As in World War I and other wars, veterans were not believed about the symptoms they were feeling until a significant amount of them began committing suicide or dying early deaths.
The comorbidity or compound problems of concussions and PTSD are a clear sign that many are struggling, but we cannot pinpoint just how many. Traumatic brain injury in sports, once considered an injury you could rub some dirt on
and get back in the game afterwards, has risen to the level of a public health epidemic over the past decade (Paolini, 2019). Consistently, one of the major issues of PTSD for the first responder is, we are not allowed to claim to be a super-hero and then ask for mercy at the same time. We are not allowed to feel the same way that everyday citizens feel. This is because we have inadvertently and unrealistically set ourselves up as shepherds of the world.
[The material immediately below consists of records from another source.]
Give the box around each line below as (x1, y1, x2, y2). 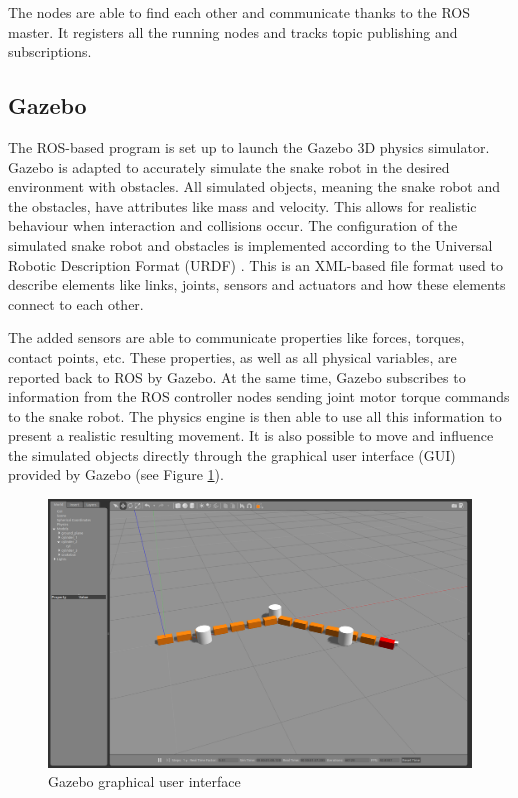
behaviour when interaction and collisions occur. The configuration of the (8, 215, 458, 236)
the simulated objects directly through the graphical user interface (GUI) (8, 444, 456, 465)
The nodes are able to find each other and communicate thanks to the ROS (8, 2, 471, 22)
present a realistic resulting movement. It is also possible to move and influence (8, 425, 494, 446)
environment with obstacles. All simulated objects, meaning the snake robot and (8, 176, 501, 197)
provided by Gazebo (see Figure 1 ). (8, 464, 224, 485)
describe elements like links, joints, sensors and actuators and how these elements (8, 274, 506, 295)
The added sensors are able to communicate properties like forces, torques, (8, 327, 465, 348)
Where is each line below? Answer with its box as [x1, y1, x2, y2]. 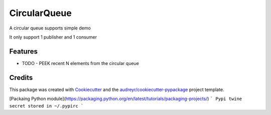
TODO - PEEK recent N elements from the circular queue [22, 60, 139, 66]
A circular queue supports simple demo [9, 25, 91, 31]
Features [9, 47, 38, 55]
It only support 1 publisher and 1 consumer [9, 34, 97, 40]
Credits [9, 73, 33, 82]
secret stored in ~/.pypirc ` [9, 103, 84, 108]
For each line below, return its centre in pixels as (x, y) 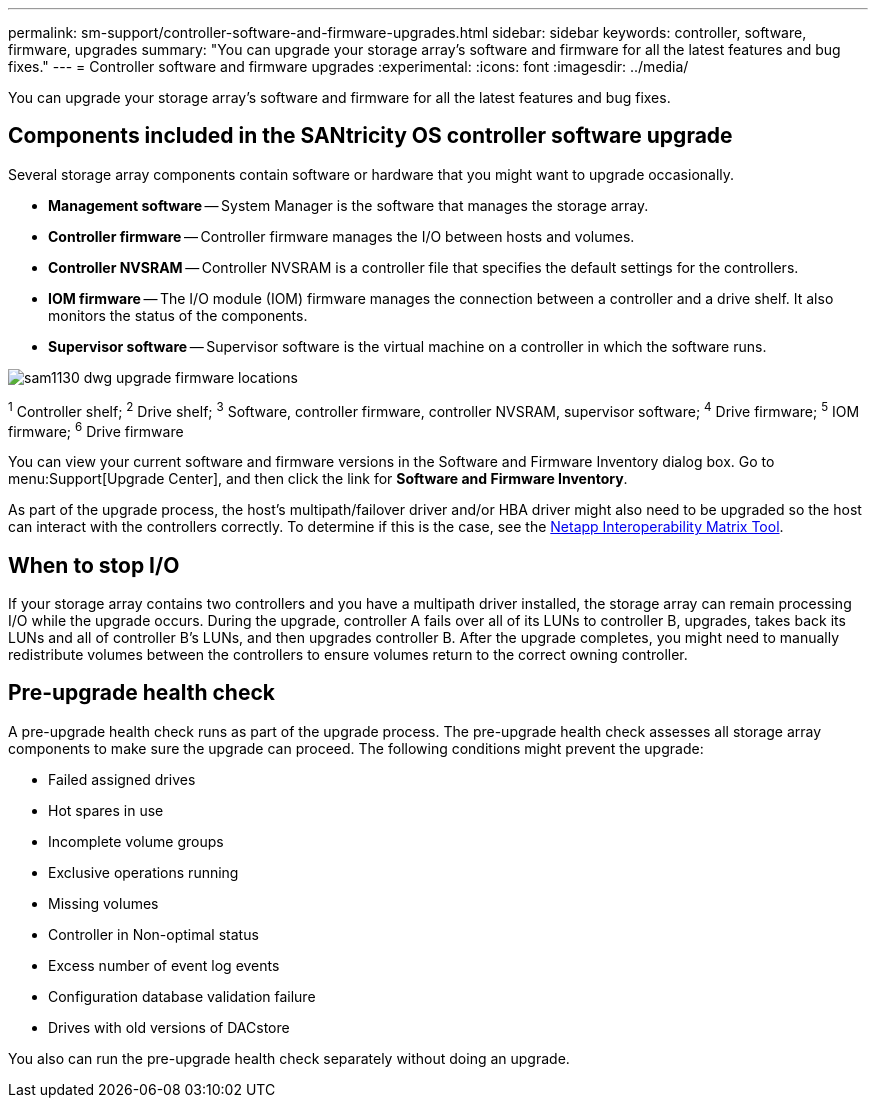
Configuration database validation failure (182, 996)
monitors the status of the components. (178, 315)
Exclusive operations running (143, 872)
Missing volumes (103, 903)
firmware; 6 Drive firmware (96, 429)
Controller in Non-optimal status (153, 934)
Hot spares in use (106, 810)
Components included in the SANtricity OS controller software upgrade (370, 136)
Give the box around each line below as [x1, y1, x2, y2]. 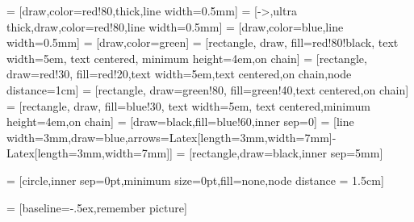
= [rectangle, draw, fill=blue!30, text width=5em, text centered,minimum [6, 97, 370, 114]
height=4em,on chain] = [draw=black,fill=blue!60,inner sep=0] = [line [6, 113, 354, 130]
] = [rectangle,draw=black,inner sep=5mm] [169, 145, 383, 161]
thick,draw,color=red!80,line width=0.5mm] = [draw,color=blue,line [6, 18, 344, 35]
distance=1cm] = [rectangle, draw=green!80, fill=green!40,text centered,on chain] [6, 81, 409, 98]
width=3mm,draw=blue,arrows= [6, 128, 169, 145]
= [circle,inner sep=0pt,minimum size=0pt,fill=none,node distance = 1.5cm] [6, 171, 384, 188]
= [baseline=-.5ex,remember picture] [6, 199, 187, 216]
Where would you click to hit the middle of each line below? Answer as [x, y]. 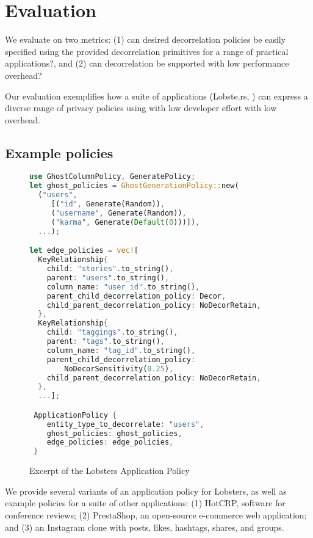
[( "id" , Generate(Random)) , [108, 204]
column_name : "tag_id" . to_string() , [121, 350]
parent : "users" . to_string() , [108, 278]
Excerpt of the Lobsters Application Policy [110, 471]
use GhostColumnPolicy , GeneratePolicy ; [113, 177]
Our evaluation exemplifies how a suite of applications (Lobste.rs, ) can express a [156, 96]
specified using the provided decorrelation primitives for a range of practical [147, 51]
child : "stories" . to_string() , [110, 269]
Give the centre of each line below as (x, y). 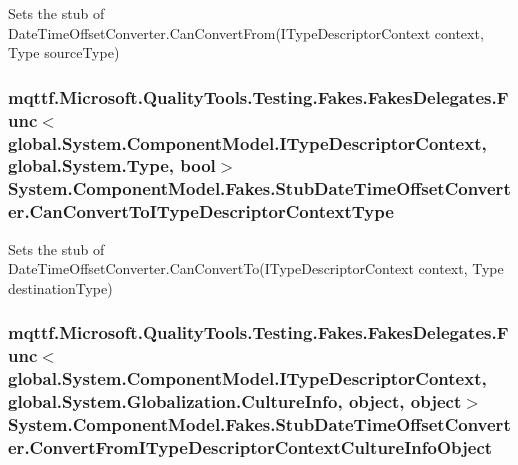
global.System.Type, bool (112, 165)
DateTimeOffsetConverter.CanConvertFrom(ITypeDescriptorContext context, (246, 32)
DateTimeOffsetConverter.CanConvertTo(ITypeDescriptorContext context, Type (256, 268)
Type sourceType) (64, 52)
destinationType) (60, 287)
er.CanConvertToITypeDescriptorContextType (201, 211)
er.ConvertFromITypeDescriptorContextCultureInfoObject (250, 446)
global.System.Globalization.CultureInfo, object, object (235, 401)
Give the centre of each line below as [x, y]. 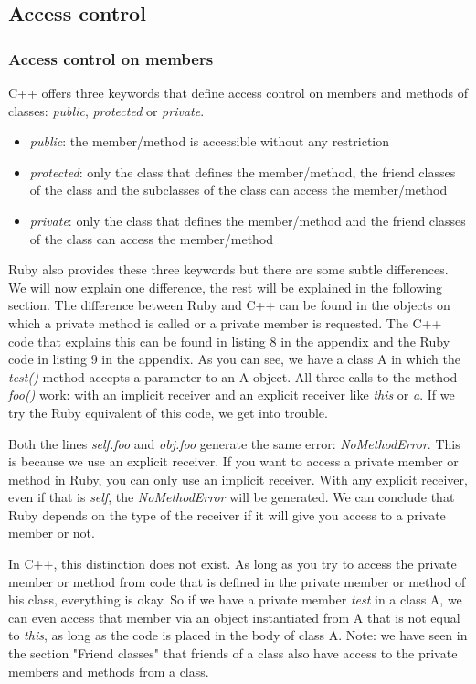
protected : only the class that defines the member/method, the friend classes [243, 171]
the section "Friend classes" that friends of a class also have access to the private [233, 653]
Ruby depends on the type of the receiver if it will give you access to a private [227, 514]
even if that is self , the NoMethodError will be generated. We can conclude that [232, 497]
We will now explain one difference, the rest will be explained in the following [225, 287]
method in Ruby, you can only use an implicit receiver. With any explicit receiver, [238, 479]
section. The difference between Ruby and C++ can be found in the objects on [229, 305]
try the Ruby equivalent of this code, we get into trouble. [168, 412]
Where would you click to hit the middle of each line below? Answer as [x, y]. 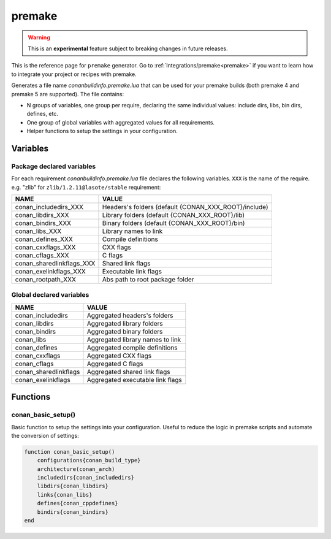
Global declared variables [50, 295]
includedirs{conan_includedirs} [86, 478]
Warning [39, 37]
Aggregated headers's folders [130, 315]
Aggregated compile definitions [132, 348]
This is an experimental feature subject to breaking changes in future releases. [128, 48]
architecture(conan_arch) [76, 469]
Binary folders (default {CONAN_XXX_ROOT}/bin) [173, 223]
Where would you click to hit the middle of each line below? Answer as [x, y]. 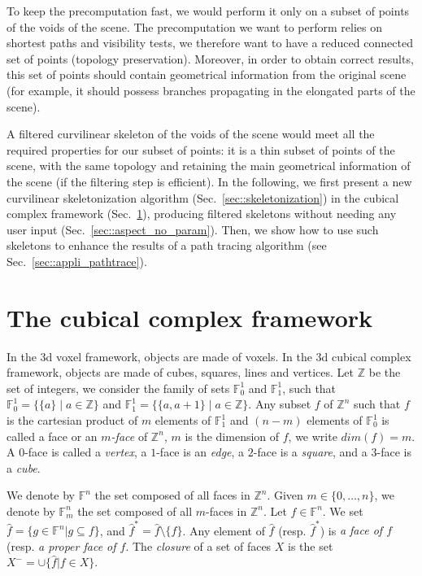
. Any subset [280, 404]
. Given [285, 495]
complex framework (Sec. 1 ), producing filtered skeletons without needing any [202, 214]
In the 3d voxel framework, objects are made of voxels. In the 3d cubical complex [209, 356]
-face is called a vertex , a [86, 452]
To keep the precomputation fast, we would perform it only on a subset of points [208, 11]
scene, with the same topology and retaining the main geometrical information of [209, 166]
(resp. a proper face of [61, 545]
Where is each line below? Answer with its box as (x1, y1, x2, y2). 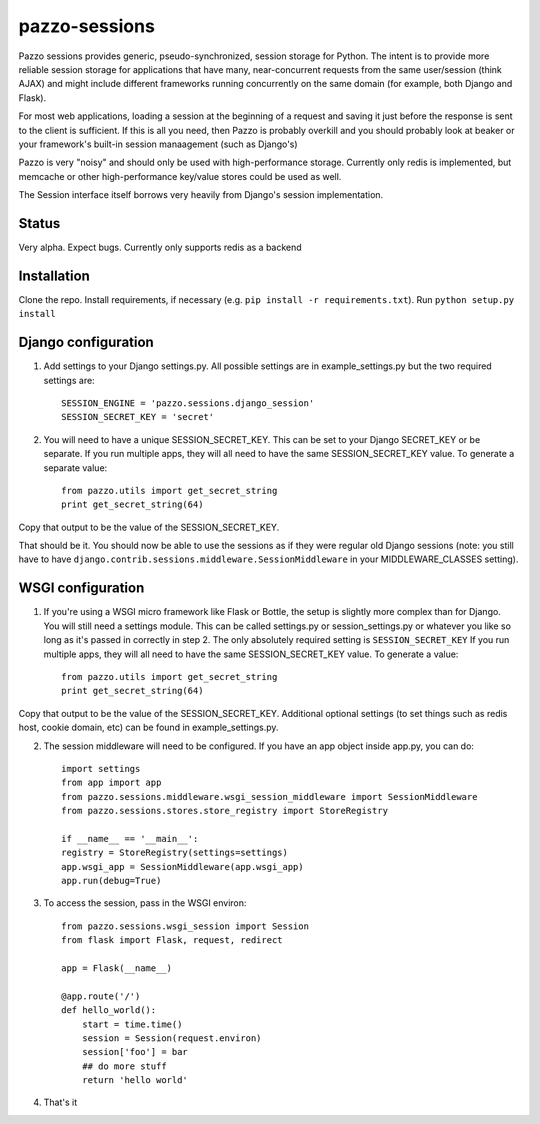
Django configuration (18, 334, 154, 351)
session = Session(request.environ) (81, 1032, 262, 1044)
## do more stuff (81, 1060, 167, 1072)
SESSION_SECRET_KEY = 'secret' (61, 411, 215, 423)
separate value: (43, 461, 108, 474)
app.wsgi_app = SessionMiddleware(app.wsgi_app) (61, 861, 304, 872)
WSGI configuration (18, 580, 145, 597)
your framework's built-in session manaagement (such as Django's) (18, 138, 299, 150)
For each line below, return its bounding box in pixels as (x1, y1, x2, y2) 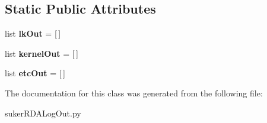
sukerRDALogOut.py (5, 106, 81, 119)
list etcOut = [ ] (5, 67, 65, 79)
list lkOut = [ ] (5, 27, 61, 40)
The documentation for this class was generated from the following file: (5, 86, 263, 99)
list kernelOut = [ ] (5, 47, 78, 59)
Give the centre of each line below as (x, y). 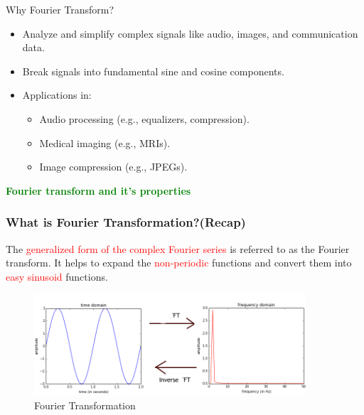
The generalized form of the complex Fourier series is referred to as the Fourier (178, 248)
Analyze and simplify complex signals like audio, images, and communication (190, 33)
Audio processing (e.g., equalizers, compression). (144, 118)
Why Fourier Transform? (60, 9)
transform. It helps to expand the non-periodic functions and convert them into (179, 263)
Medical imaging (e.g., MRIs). (105, 142)
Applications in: (57, 95)
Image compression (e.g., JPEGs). (113, 167)
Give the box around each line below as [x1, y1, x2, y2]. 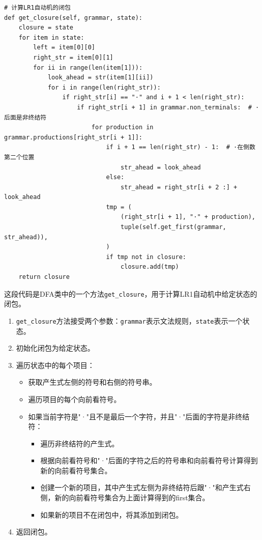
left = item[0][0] [33, 44, 95, 51]
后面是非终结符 [4, 113, 47, 121]
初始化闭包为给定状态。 [16, 343, 95, 353]
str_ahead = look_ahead [121, 163, 201, 171]
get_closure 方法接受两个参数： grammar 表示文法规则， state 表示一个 [16, 315, 243, 326]
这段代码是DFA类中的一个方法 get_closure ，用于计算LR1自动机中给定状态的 [4, 288, 257, 299]
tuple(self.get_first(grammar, [121, 223, 226, 231]
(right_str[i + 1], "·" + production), [121, 213, 255, 221]
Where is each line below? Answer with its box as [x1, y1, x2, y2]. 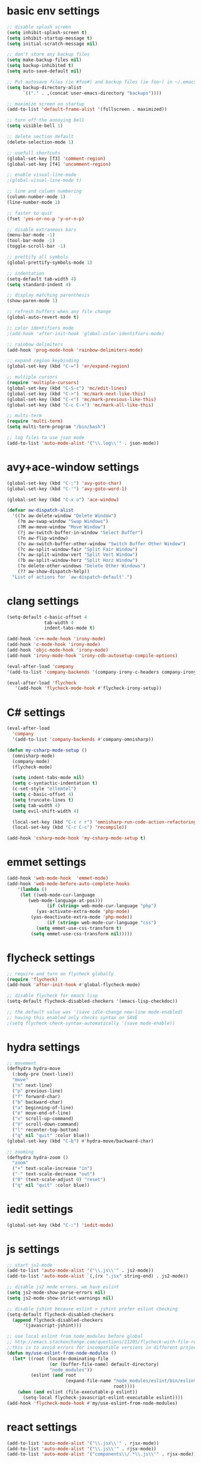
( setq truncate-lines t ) [12, 797, 74, 803]
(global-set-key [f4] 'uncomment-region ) [7, 161, 112, 167]
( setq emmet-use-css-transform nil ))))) [30, 930, 133, 937]
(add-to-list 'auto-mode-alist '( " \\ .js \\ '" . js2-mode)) [7, 1267, 154, 1274]
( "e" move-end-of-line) [12, 1110, 71, 1117]
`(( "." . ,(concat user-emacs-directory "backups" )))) [22, 90, 162, 96]
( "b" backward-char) [12, 1099, 63, 1105]
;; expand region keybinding [7, 358, 79, 364]
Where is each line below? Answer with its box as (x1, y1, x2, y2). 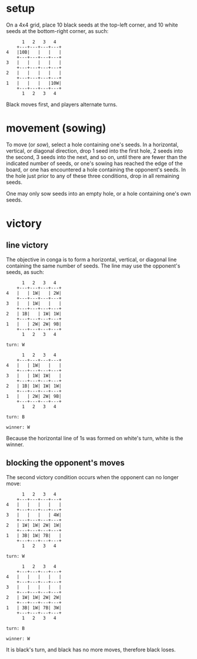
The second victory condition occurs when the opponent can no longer (6, 473, 179, 480)
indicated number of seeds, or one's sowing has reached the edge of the (6, 160, 183, 167)
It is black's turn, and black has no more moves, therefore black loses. (6, 646, 176, 653)
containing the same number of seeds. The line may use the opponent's (6, 262, 181, 269)
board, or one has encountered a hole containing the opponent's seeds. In (6, 166, 186, 173)
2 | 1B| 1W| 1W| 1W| (6, 383, 62, 389)
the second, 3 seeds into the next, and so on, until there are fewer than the (6, 153, 187, 160)
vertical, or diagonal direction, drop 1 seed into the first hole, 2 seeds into (6, 147, 183, 154)
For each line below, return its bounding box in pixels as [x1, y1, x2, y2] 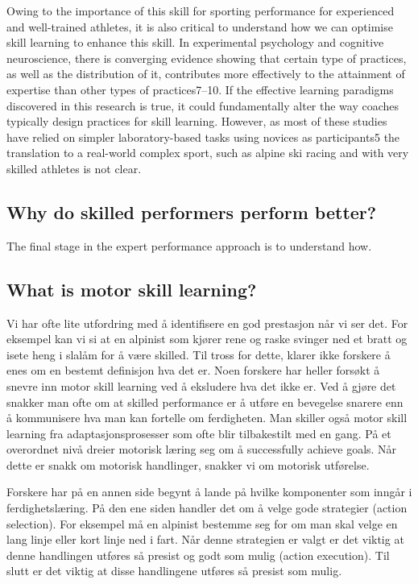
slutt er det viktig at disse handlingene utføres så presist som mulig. [6, 562, 342, 579]
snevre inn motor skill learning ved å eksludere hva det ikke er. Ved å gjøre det [6, 377, 396, 394]
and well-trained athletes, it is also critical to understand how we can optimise [6, 18, 393, 35]
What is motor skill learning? [6, 276, 257, 301]
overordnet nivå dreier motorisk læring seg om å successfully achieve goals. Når [6, 441, 397, 458]
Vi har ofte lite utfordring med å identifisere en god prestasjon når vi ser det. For [6, 314, 408, 331]
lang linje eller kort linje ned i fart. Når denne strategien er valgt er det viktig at [6, 531, 404, 548]
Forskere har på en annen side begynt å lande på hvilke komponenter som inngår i [6, 483, 412, 500]
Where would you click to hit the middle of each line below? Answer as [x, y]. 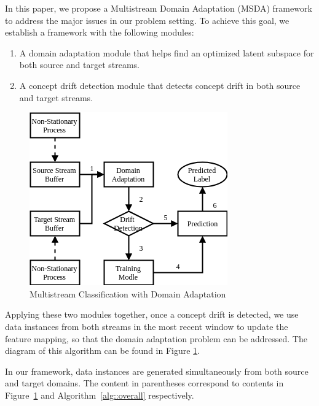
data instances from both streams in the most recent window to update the [147, 326]
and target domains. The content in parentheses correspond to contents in [144, 383]
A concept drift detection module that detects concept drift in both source [160, 85]
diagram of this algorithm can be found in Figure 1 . [103, 350]
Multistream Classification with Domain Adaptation [128, 293]
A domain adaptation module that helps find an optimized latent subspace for [167, 52]
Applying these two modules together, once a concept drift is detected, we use [152, 314]
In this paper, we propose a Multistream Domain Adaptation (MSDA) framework [159, 8]
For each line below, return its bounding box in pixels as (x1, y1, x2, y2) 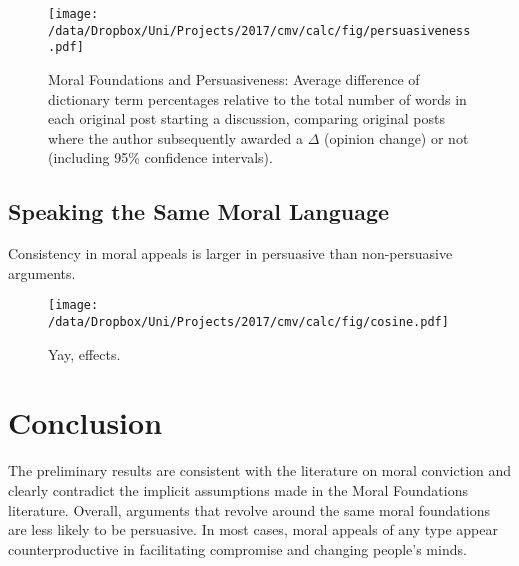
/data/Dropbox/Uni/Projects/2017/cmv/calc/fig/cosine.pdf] (48, 314, 449, 329)
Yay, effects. (48, 343, 121, 364)
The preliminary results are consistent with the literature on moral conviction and (8, 460, 512, 481)
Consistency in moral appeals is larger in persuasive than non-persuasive (8, 243, 453, 264)
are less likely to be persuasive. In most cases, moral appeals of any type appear (8, 519, 498, 540)
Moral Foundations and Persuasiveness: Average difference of (48, 68, 420, 89)
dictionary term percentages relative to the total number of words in (48, 88, 467, 109)
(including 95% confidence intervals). (48, 147, 273, 168)
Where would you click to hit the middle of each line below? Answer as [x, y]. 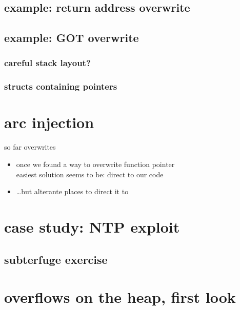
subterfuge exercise [56, 259]
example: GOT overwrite [72, 38]
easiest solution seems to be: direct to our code [90, 174]
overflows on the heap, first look [120, 297]
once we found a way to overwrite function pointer [95, 164]
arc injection [49, 122]
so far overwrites [30, 147]
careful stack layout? [47, 63]
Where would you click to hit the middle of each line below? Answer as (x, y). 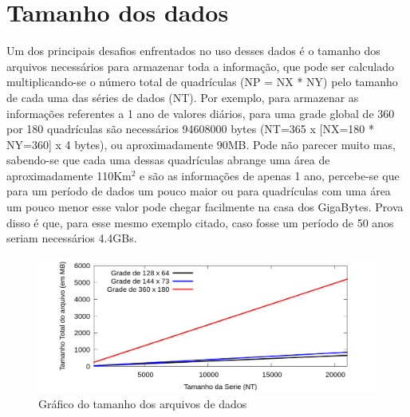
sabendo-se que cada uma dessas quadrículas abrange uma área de (168, 160)
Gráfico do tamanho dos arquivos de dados (143, 403)
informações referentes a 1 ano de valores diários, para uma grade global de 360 (201, 113)
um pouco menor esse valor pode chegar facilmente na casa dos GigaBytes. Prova (205, 207)
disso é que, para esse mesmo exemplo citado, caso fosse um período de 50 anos (200, 222)
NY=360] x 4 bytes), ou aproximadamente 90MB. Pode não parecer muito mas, (201, 144)
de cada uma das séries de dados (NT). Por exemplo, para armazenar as (183, 97)
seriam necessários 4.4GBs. (72, 238)
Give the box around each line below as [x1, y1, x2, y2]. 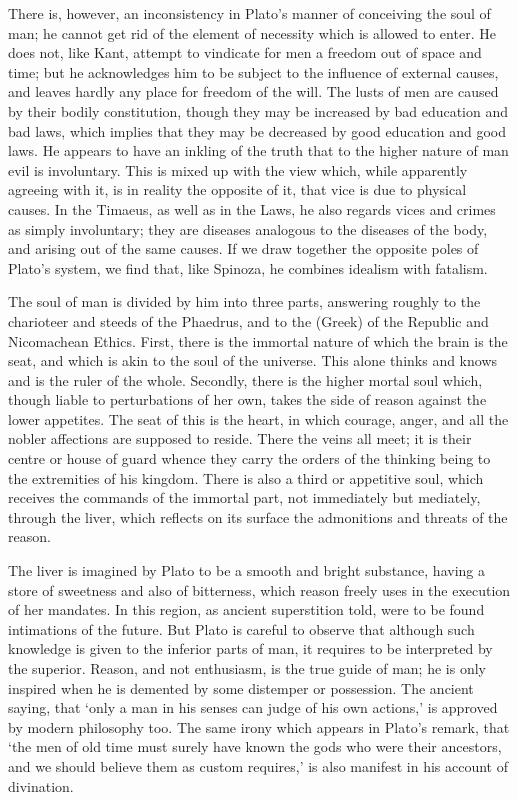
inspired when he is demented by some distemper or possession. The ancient [8, 677, 474, 698]
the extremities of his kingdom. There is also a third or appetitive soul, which [8, 467, 484, 488]
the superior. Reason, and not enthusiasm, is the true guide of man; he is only [8, 658, 486, 678]
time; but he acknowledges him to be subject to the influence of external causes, [8, 61, 499, 82]
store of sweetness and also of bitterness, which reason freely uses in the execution [8, 579, 511, 600]
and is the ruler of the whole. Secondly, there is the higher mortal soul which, [8, 369, 483, 390]
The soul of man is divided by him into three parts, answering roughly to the [8, 291, 481, 312]
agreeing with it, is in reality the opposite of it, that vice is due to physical [8, 179, 467, 200]
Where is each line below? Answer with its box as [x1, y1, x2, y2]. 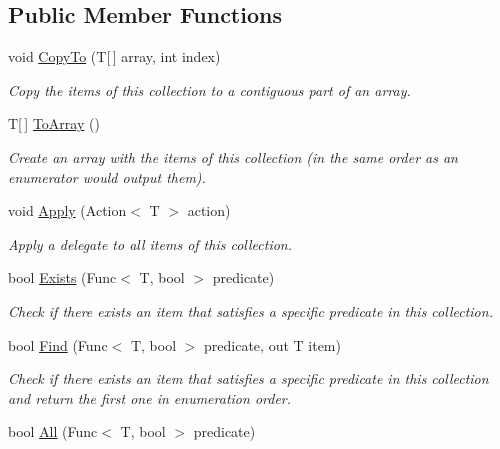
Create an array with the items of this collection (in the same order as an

The ignorance and problematic reporting on PTSD are as much our fault as it is the fault of the institutions we work for and the leadership that is above us. First responders espouse to a code that we try to live up to. People have been fed a steady diet of brotherhood, love and sacrifice so, why would they believe us when we say that we are no longer able to deal with the consequences? Why would fellow countrymen believe us about our pain when we are constantly in our throes of passionate belief regarding badge and unity? We have left ourselves without a leg to stand on when we perpetuate a false reality and caress those who are newly hired to accept our way of life without compunction.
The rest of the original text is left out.